//Tu
On Mon, Jan 23, 2017 at 8:38 AM Matthew Vernon <mv3@xxxxxxxxxxxx> wrote:
Hi,
We have a 9-node ceph cluster, running 10.2.2 and kernel 4.4.0 (Ubuntu
Xenial). We're seeing both machines freezing (nothing in logs on the
machine, which is entirely unresponsive to anything except the power
button) and suffering soft lockups.
Has anyone seen similar? Googling hasn't found anything obvious, and
while ceph repairs itself when a machine is lost, this is obviously
quite concerning.
I don't have any useful logs from the machines that freeze, but I do
have logs from the machine that suffered soft lockups - you can see the
relevant bits of kern.log here:
https://drive.google.com/drive/folders/0B4TV1iNptBAdblJMX1R4ZWI5eGc?usp=sharing
[available compressed and uncompressed]
The cluster was installed with ceph-ansible, and the specs of each node
are roughly:
Cores: 16 (2 x 8-core Intel E5-2690)
Memory: 512 GB (16 x32 GB)
Storage: 2x 120GB SAMSUNG SSD (system disk)
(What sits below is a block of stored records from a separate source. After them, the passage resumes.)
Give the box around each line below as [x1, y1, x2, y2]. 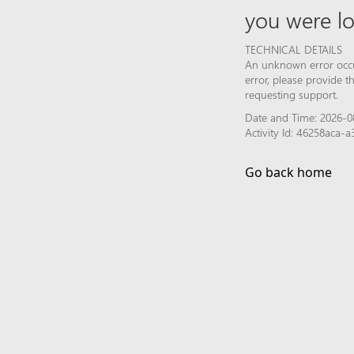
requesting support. [245, 86, 338, 102]
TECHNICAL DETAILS [245, 41, 342, 57]
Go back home [245, 163, 332, 181]
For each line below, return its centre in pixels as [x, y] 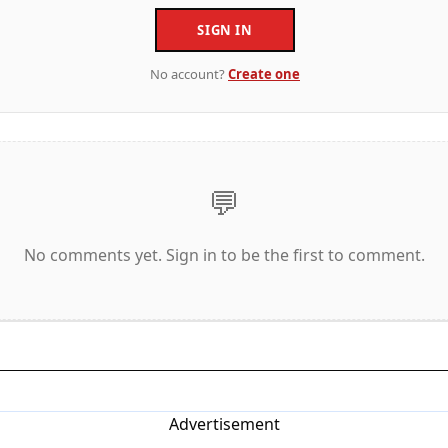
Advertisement [224, 423]
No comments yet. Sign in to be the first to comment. [224, 254]
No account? [189, 73]
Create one [264, 73]
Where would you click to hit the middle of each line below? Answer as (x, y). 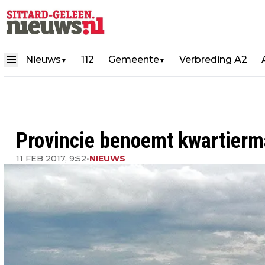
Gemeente (134, 59)
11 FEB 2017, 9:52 (51, 159)
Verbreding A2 (213, 59)
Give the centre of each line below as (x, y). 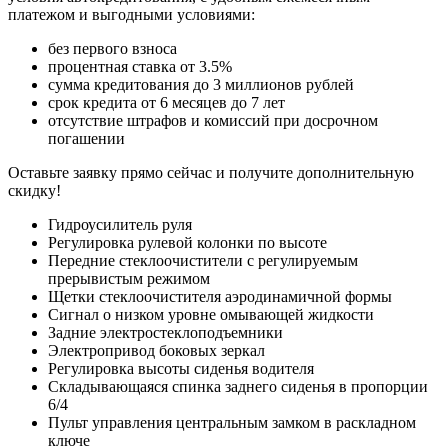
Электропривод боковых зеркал (156, 351)
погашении (86, 139)
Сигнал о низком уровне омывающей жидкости (211, 315)
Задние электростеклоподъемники (165, 333)
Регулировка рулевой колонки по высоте (187, 243)
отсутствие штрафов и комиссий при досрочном (213, 121)
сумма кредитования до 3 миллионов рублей (201, 85)
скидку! (34, 191)
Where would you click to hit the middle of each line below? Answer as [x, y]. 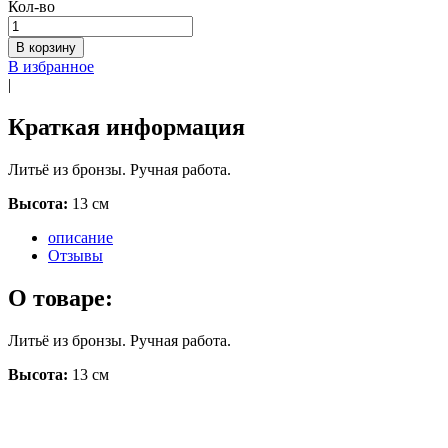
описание [80, 237]
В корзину [46, 47]
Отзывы [75, 255]
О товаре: [60, 297]
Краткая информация [126, 126]
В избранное [51, 66]
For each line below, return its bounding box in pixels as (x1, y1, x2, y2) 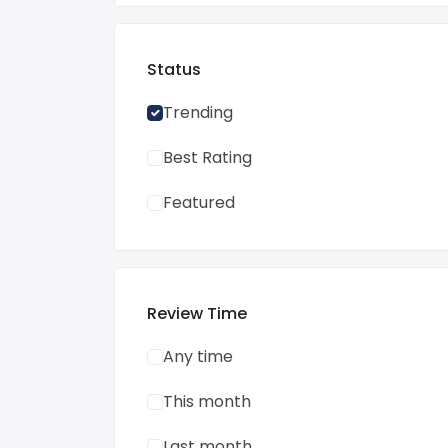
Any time (163, 345, 233, 368)
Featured (163, 191, 235, 214)
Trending (163, 101, 233, 124)
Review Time (147, 302, 247, 325)
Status (147, 58, 201, 81)
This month (163, 390, 251, 413)
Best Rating (163, 146, 252, 169)
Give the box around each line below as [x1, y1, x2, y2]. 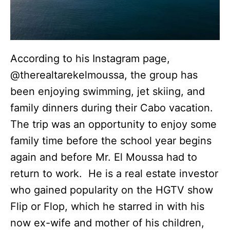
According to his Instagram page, [10, 52, 170, 65]
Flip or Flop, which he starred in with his [10, 200, 204, 213]
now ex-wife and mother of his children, [10, 216, 204, 229]
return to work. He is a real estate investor [10, 167, 218, 180]
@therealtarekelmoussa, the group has [10, 68, 198, 81]
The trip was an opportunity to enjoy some [10, 118, 217, 130]
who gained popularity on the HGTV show [10, 183, 213, 196]
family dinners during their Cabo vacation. [10, 101, 216, 114]
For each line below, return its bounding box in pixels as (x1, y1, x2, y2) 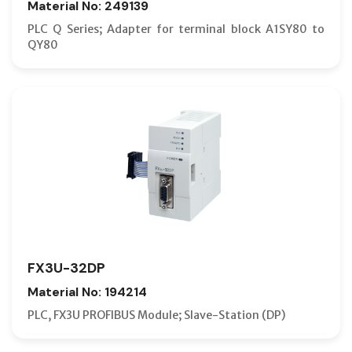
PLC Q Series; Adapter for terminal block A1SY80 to (27, 21, 324, 36)
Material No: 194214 (27, 283, 147, 300)
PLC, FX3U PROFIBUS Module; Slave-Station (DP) (27, 307, 286, 322)
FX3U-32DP (27, 258, 105, 277)
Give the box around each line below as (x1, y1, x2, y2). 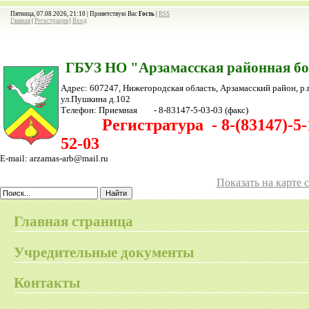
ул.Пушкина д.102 (61, 93, 132, 104)
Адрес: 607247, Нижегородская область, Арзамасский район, (61, 82, 300, 93)
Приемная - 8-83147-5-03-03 (99, 104, 225, 115)
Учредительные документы (14, 243, 194, 261)
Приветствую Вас (90, 10, 137, 17)
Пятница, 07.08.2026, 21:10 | (10, 10, 90, 17)
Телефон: (61, 104, 97, 115)
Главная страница (14, 213, 133, 230)
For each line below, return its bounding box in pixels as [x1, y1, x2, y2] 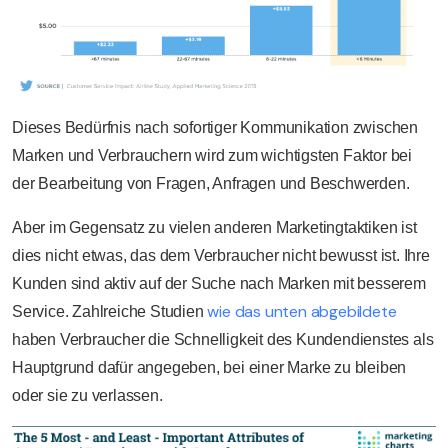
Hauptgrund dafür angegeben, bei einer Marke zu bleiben [12, 359, 407, 377]
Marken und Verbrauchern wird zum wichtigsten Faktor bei [12, 147, 412, 165]
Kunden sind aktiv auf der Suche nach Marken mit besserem [12, 275, 426, 293]
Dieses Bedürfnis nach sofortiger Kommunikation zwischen [12, 119, 418, 137]
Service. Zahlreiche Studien [12, 303, 208, 321]
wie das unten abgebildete [207, 301, 397, 323]
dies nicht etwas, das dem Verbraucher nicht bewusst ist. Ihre [12, 247, 430, 265]
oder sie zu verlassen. [12, 387, 163, 405]
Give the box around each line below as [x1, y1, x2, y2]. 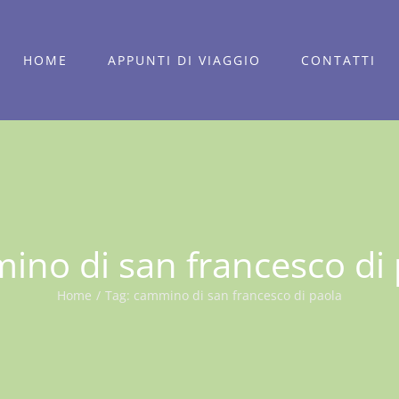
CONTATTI [301, 51, 376, 69]
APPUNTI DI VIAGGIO [108, 51, 261, 69]
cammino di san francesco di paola [134, 286, 342, 304]
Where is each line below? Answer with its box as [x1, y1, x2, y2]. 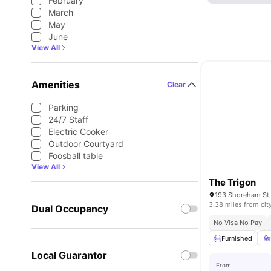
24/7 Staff [48, 114, 88, 125]
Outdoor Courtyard [48, 139, 123, 149]
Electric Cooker [48, 126, 108, 137]
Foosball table [48, 151, 103, 161]
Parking [48, 102, 79, 113]
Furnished [221, 234, 253, 243]
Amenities [31, 79, 80, 91]
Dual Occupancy [31, 203, 108, 215]
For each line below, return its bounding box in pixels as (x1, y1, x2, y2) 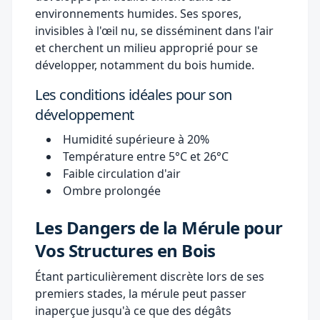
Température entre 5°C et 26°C (63, 148, 229, 164)
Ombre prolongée (63, 182, 161, 199)
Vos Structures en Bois (35, 238, 216, 262)
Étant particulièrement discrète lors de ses (35, 268, 264, 284)
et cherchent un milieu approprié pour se (35, 39, 258, 56)
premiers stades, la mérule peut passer (35, 285, 246, 301)
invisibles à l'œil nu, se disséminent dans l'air (35, 22, 274, 39)
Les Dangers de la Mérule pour (35, 215, 283, 239)
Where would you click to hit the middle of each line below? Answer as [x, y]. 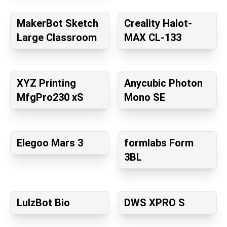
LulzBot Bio [43, 203]
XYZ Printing [46, 83]
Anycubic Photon [163, 83]
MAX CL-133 [153, 38]
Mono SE [145, 98]
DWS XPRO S [155, 203]
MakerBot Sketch [58, 24]
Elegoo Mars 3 [50, 143]
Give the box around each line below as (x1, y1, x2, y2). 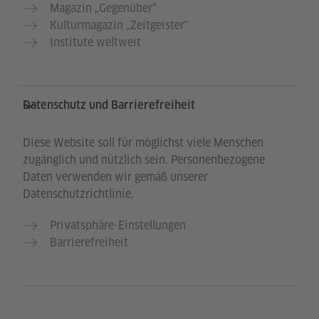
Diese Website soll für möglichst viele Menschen (23, 135, 263, 150)
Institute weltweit (50, 34, 141, 50)
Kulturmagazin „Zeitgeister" (50, 17, 189, 33)
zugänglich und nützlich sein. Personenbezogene (23, 152, 265, 167)
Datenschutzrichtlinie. (23, 186, 134, 202)
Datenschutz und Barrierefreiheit (23, 98, 195, 112)
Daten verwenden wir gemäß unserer (23, 169, 208, 184)
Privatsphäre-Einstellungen (50, 217, 186, 233)
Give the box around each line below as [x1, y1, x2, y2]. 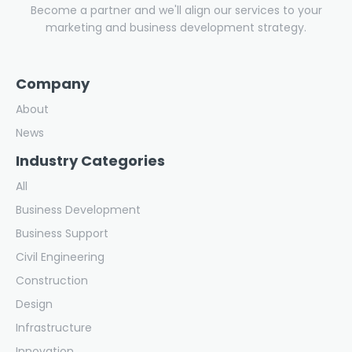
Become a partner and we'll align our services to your [30, 2, 322, 18]
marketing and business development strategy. [46, 19, 306, 35]
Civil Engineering [16, 248, 104, 265]
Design [16, 295, 53, 312]
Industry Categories [16, 150, 165, 170]
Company [16, 73, 90, 93]
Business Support [16, 225, 108, 241]
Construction [16, 272, 88, 288]
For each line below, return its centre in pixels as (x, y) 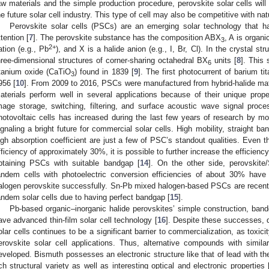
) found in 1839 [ (104, 71)
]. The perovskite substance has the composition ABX (127, 37)
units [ (224, 60)
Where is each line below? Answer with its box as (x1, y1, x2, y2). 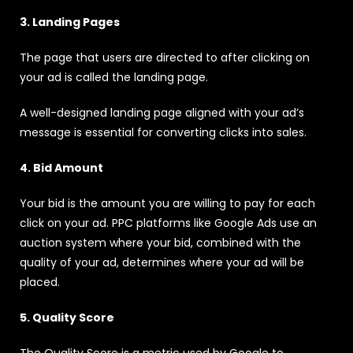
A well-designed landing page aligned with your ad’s (20, 104, 304, 121)
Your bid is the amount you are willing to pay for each (20, 195, 315, 211)
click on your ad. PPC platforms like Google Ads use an (20, 214, 317, 231)
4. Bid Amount (20, 159, 103, 176)
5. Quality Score (20, 309, 114, 325)
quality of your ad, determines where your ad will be (20, 254, 304, 270)
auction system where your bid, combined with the (20, 234, 301, 251)
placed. (20, 273, 60, 290)
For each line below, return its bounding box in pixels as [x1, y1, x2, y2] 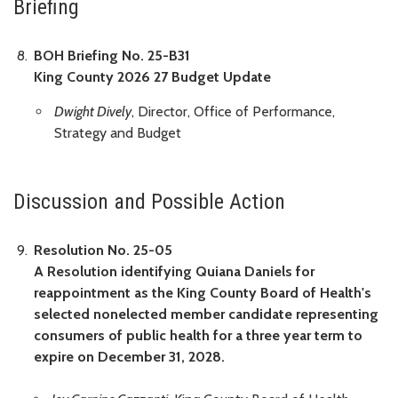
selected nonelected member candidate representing [34, 305, 378, 322]
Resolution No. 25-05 [34, 241, 172, 259]
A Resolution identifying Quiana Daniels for [34, 262, 314, 280]
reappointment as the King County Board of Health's [34, 283, 371, 301]
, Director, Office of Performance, [131, 102, 335, 120]
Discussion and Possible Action [13, 188, 285, 214]
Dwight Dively [54, 102, 131, 120]
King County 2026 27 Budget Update [34, 68, 271, 85]
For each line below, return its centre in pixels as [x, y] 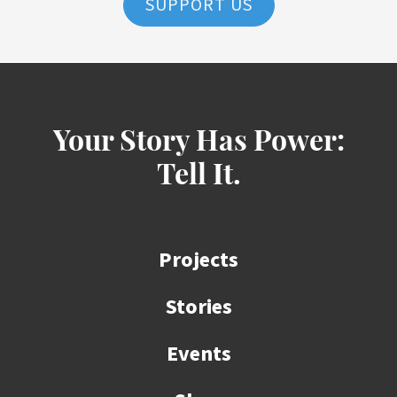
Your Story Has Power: [198, 144]
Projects [198, 260]
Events [198, 354]
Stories [198, 307]
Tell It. [198, 177]
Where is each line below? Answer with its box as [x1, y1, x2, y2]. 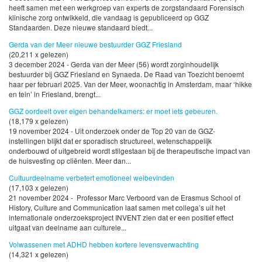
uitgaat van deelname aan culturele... [9, 222, 126, 232]
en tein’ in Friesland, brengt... [9, 88, 101, 99]
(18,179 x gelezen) [9, 115, 68, 126]
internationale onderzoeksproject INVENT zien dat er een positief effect [9, 212, 233, 222]
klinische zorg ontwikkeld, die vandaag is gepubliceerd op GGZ [9, 12, 209, 22]
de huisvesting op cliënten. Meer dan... [9, 155, 131, 166]
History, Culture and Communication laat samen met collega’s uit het [9, 202, 225, 212]
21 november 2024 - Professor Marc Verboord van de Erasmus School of [9, 192, 240, 202]
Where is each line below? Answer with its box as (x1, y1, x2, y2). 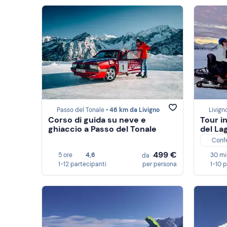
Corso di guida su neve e (48, 115, 146, 126)
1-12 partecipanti (58, 160, 106, 168)
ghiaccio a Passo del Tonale (48, 124, 157, 135)
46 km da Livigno (109, 106, 160, 115)
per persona (142, 160, 177, 168)
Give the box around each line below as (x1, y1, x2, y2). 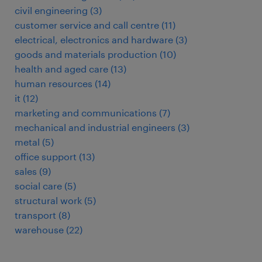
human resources (15, 78, 92, 89)
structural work (15, 195, 82, 206)
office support (15, 151, 77, 163)
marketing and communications (15, 107, 157, 119)
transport (15, 209, 56, 221)
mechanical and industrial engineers (15, 122, 175, 133)
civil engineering (15, 5, 88, 16)
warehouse (15, 224, 64, 236)
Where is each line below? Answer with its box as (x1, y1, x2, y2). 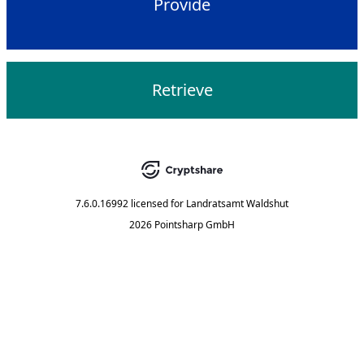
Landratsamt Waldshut (186, 197, 288, 210)
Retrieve (151, 79, 213, 101)
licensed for (131, 197, 184, 210)
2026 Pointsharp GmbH (129, 218, 235, 232)
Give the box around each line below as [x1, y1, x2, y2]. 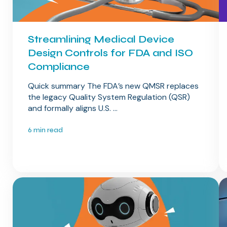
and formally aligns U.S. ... [27, 103, 118, 114]
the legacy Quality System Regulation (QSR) [27, 92, 190, 103]
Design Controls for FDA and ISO [27, 47, 193, 60]
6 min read [27, 126, 63, 135]
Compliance [27, 60, 90, 73]
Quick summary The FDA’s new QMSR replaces [27, 81, 199, 92]
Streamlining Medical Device [27, 33, 174, 46]
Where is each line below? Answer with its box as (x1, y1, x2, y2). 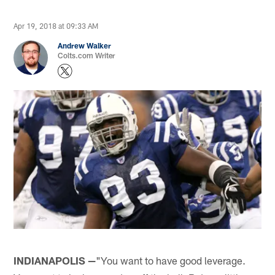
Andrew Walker (58, 41, 112, 50)
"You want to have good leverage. (96, 254, 246, 266)
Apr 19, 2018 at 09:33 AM (14, 21, 99, 31)
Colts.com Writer (58, 51, 115, 60)
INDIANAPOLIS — (14, 254, 96, 266)
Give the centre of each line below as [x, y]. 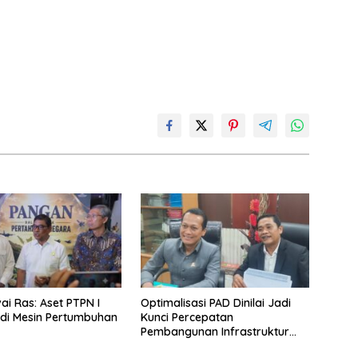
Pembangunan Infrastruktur [215, 332]
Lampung [165, 346]
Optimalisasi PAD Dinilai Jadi [215, 303]
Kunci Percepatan [187, 318]
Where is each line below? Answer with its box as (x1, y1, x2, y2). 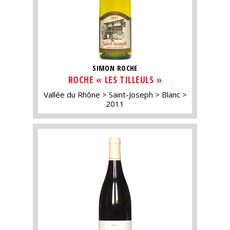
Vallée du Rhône (43, 89, 100, 100)
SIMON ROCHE (92, 63, 138, 73)
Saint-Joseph (108, 89, 153, 100)
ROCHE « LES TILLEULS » (68, 73, 162, 86)
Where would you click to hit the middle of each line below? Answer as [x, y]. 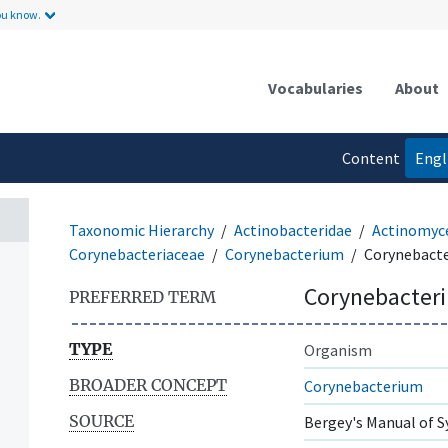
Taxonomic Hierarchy [141, 229]
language [367, 197]
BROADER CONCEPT [148, 384]
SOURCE [101, 420]
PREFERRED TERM [142, 296]
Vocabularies [315, 87]
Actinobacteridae [293, 229]
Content [370, 157]
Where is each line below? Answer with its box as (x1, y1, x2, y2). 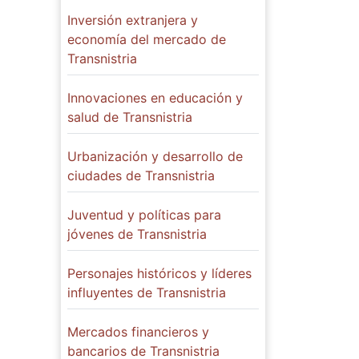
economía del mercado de (67, 31, 226, 47)
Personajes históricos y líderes (67, 265, 252, 281)
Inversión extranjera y (67, 12, 198, 28)
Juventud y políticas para (67, 207, 221, 223)
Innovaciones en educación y (67, 90, 243, 106)
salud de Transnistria (67, 109, 192, 125)
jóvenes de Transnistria (67, 226, 207, 242)
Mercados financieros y (67, 324, 209, 340)
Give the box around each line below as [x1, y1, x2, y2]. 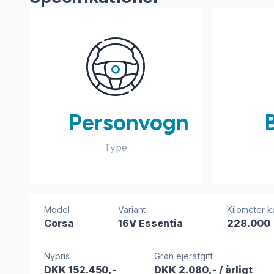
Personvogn [68, 109, 189, 136]
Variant [117, 204, 146, 215]
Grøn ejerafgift [154, 251, 213, 261]
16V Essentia [117, 217, 183, 229]
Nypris [44, 251, 70, 261]
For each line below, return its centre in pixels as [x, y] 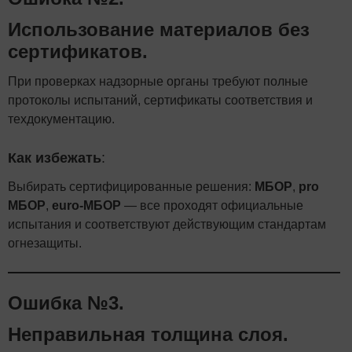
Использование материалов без [159, 29]
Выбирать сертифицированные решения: [131, 186]
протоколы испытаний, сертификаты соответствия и [160, 100]
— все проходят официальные [212, 205]
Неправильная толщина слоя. [148, 334]
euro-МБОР [86, 205]
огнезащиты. [45, 243]
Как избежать [55, 158]
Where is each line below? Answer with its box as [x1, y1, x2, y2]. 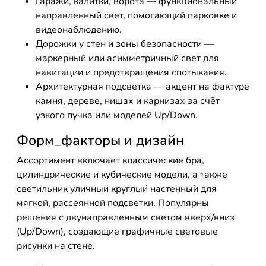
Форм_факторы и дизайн [17, 131, 184, 150]
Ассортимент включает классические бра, [17, 154, 204, 167]
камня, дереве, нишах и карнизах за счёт [36, 94, 220, 107]
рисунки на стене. [17, 239, 95, 252]
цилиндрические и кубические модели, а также [17, 168, 227, 181]
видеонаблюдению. [36, 23, 122, 36]
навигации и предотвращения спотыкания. [36, 66, 227, 79]
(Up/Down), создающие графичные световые [17, 225, 218, 238]
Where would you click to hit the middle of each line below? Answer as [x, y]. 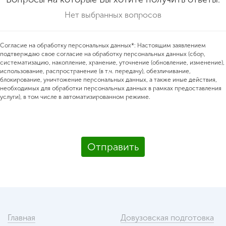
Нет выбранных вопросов [113, 15]
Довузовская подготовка [167, 218]
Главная [21, 218]
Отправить [113, 147]
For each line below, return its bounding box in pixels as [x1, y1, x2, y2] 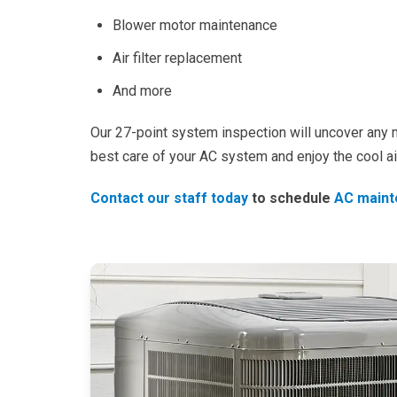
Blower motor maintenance [113, 17, 277, 35]
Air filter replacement [113, 50, 242, 67]
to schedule [248, 190, 334, 207]
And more [113, 82, 172, 100]
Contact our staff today [90, 190, 248, 207]
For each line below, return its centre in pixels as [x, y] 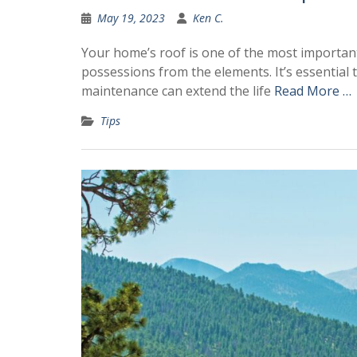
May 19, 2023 [131, 18]
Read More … [313, 91]
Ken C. [208, 18]
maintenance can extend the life [178, 91]
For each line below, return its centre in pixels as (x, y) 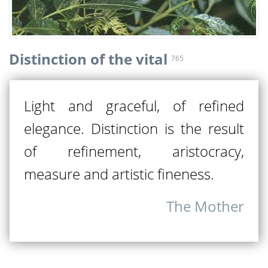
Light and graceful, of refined (134, 106)
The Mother (205, 206)
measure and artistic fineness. (119, 174)
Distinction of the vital (88, 59)
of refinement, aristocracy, (134, 151)
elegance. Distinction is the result (134, 129)
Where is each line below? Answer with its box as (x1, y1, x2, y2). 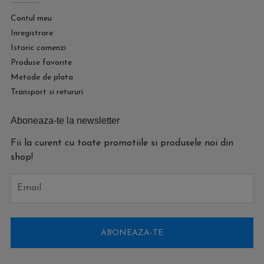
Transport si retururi (11, 88, 83, 97)
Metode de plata (11, 73, 73, 82)
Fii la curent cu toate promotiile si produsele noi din (11, 138, 233, 148)
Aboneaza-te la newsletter (11, 115, 120, 126)
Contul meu (11, 14, 52, 23)
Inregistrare (11, 29, 53, 38)
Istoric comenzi (11, 44, 66, 52)
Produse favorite (11, 58, 72, 67)

2x 2TB NVME cards (ceph journal)
60x 6TB Toshiba 7200 rpm disks (ceph storage)
Network: 1 Gbit/s Intel I350 (Control interface)
2x 100Gbit/s Mellanox cards (bonded together)
We're in pre-production testing, but any suggestions on how we might get
to the bottom of this would be appreciated!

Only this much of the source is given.